[Task]:
Reproduce exactly the line containing "QueryPerformanceCounter = 0.0368415" and every line after it, through the last line of the records below; add nothing.

====== Information given

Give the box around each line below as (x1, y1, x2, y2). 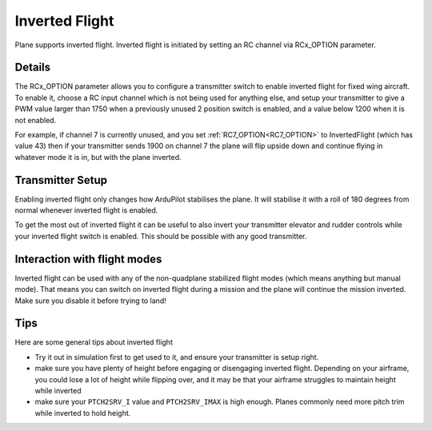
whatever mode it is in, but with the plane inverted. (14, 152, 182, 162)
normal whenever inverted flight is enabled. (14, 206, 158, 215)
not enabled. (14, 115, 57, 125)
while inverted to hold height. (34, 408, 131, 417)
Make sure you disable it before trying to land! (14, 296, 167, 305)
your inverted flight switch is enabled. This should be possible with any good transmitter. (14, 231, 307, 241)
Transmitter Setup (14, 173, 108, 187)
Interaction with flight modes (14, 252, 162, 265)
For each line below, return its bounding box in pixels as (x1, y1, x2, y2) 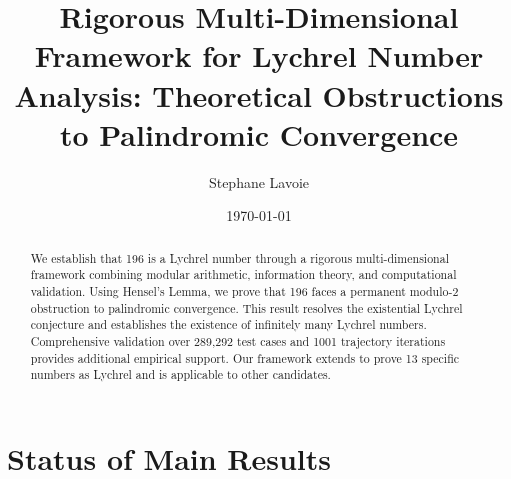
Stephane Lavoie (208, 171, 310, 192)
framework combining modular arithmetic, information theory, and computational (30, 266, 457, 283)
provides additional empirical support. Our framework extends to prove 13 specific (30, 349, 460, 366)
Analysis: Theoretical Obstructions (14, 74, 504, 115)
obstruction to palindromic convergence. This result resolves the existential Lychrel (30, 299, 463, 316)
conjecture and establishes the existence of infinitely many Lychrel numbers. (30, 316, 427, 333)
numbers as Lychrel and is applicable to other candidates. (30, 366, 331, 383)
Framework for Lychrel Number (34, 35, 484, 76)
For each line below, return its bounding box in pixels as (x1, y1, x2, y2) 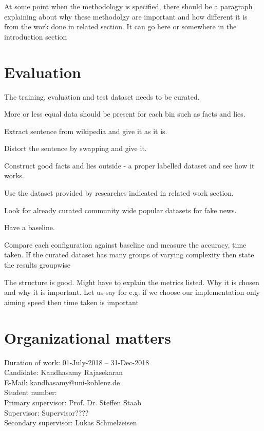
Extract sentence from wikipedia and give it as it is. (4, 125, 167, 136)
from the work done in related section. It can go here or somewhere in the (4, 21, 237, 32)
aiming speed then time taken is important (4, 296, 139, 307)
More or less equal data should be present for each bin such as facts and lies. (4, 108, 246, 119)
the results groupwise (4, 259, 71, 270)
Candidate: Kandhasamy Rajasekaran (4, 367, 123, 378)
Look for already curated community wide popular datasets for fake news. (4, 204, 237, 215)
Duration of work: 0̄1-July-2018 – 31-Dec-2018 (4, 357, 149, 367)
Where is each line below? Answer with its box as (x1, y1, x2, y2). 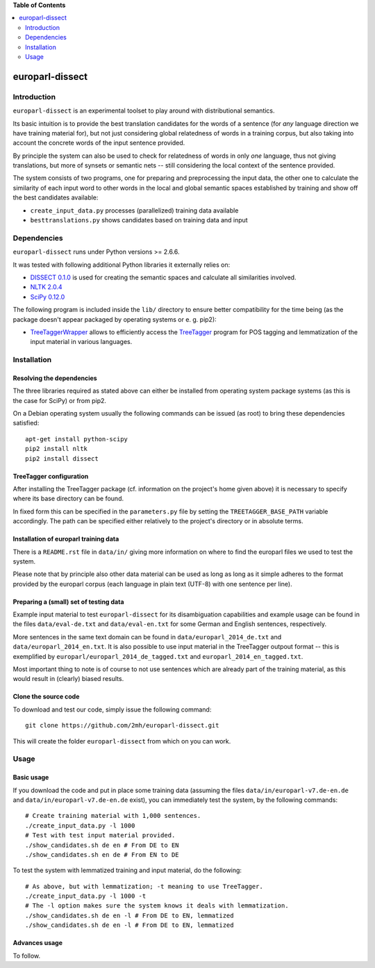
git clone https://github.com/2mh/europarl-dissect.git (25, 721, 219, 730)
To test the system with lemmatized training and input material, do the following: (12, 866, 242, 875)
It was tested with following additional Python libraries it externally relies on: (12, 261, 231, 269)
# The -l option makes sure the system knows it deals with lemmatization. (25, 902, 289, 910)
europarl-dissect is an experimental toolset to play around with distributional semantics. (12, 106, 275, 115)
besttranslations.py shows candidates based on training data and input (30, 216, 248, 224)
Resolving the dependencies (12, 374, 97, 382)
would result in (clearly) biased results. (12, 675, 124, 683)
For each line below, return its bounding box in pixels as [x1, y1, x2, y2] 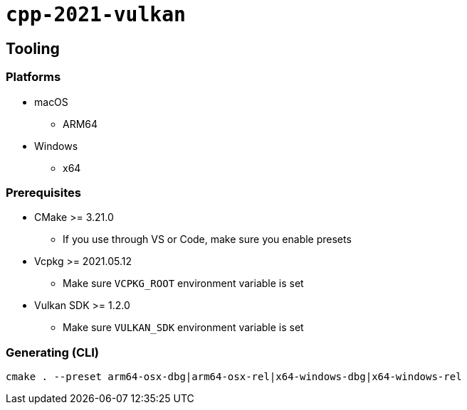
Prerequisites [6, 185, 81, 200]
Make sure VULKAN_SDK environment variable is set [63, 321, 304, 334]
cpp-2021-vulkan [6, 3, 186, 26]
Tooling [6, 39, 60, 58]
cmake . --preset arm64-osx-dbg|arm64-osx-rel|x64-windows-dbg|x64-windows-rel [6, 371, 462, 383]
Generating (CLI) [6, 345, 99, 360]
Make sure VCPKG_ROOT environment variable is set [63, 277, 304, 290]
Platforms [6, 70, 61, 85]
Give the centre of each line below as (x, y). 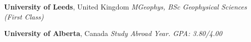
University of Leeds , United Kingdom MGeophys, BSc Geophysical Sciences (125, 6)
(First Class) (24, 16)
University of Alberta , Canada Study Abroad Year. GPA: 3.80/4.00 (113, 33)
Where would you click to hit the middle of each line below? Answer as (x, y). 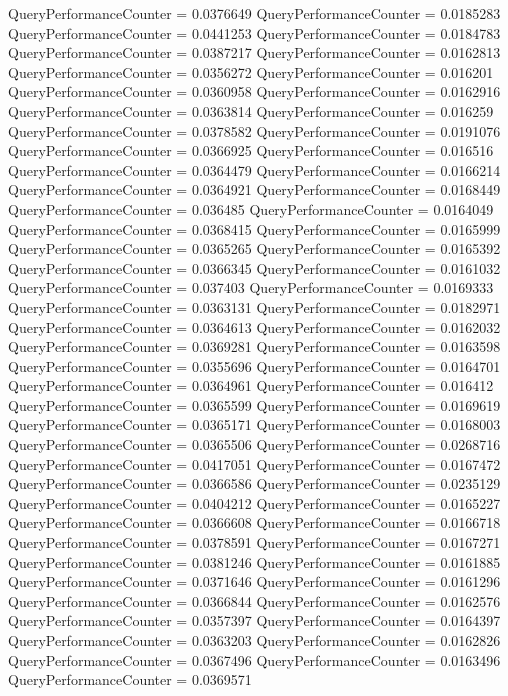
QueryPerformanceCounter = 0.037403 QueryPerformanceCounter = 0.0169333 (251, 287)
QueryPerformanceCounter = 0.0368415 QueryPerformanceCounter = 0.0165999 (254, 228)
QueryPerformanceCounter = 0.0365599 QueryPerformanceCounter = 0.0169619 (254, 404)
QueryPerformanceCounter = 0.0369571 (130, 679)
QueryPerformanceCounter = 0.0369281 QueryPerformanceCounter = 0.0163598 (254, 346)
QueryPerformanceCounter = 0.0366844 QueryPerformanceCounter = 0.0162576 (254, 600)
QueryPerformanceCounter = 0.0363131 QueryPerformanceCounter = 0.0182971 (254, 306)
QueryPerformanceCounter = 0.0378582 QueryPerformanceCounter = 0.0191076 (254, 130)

============

[Answer section]:
QueryPerformanceCounter = 0.0368415 QueryPerformanceCounter = 0.0165999 (254, 228)
QueryPerformanceCounter = 0.0365599 QueryPerformanceCounter = 0.0169619 (254, 404)
QueryPerformanceCounter = 0.0369571 (130, 679)
QueryPerformanceCounter = 0.0369281 QueryPerformanceCounter = 0.0163598 (254, 346)
QueryPerformanceCounter = 0.0366844 QueryPerformanceCounter = 0.0162576 (254, 600)
QueryPerformanceCounter = 0.0363131 QueryPerformanceCounter = 0.0182971 (254, 306)
QueryPerformanceCounter = 0.0378582 QueryPerformanceCounter = 0.0191076 (254, 130)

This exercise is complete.